Money for the Calendar for 2013 became necessary for paying our legal options in the Winds. The calendar was ready for printing, but there just wasn't any money left for it this year. The decision in the Winds is going to be a defining issue, as it could help or hinder the other areas of concern, the Inyo in California, Coronado in Arizona, and the Wallowa-Whitman (WW). The language in the WW is, "No goats in, or adjacent to, BHS habitat. That will NOT leave a lot of room for hiking. Also, 8 other National Forests have been 'ordered' to redo their forest plans. You can figure that goats will figure prominently in those areas. It is going to be a long and expensive fight. Our right to hike with our 'boys' is at stake.


----------



## joecool911 (Jul 3, 2010)

Sometimes we can be short sighted and miss an opportunity for raising money. I bet a lot of us would have paid $50 for a calendar to support the fight. Just a thought. But if you do it, make it a 12 month since 2 are about over.


----------



## cryptobrian (Apr 26, 2012)

joecool911 said:


> Sometimes we can be short sighted and miss an opportunity for raising money.


Indeed.


----------



## feederseaters (Nov 8, 2009)

Brian, 
Do you think if someone were able to cough up enough $$$ to get a few printed that would start the ball rolling?

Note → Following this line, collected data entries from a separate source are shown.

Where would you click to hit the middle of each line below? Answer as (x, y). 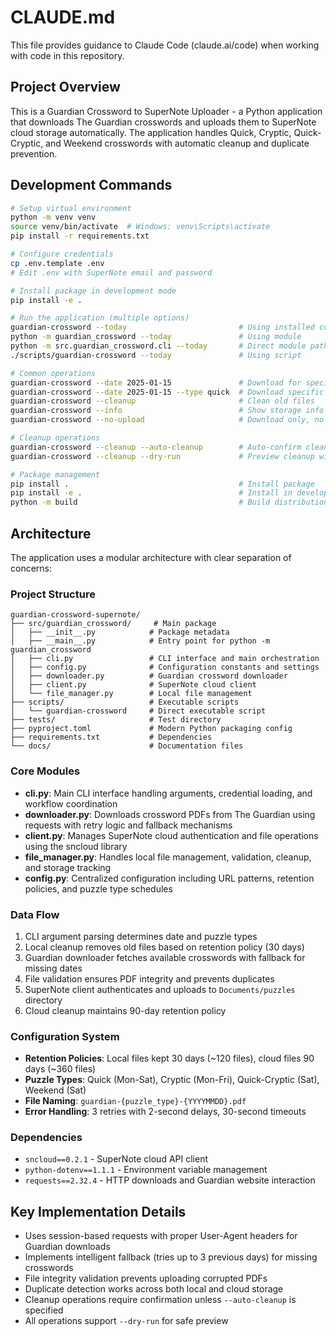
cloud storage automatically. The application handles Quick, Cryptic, (151, 132)
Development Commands (91, 185)
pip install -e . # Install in (151, 493)
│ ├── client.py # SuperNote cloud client (133, 685)
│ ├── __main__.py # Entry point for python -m (140, 641)
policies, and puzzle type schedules (98, 888)
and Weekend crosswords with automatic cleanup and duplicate (177, 143)
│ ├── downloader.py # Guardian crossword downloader (149, 676)

I think Joecool is right...this could be a great fund raiser. Maybe we can ask the group if they would be willing to pay extra for the Calendars if we can get a few printed.


----------



## Bob Jones (Aug 21, 2009)

How much is needed? I am in a different position than I have been for a while.


----------



## joecool911 (Jul 3, 2010)

I'd cough up $50 for a 12 month calendar to help their cause. Maybe offer a package deal to become a member so money will continue to come in.


----------



## feederseaters (Nov 8, 2009)

Me too!


----------



## Nanno (Aug 30, 2009)

I'd totally go for a couple of these!


----------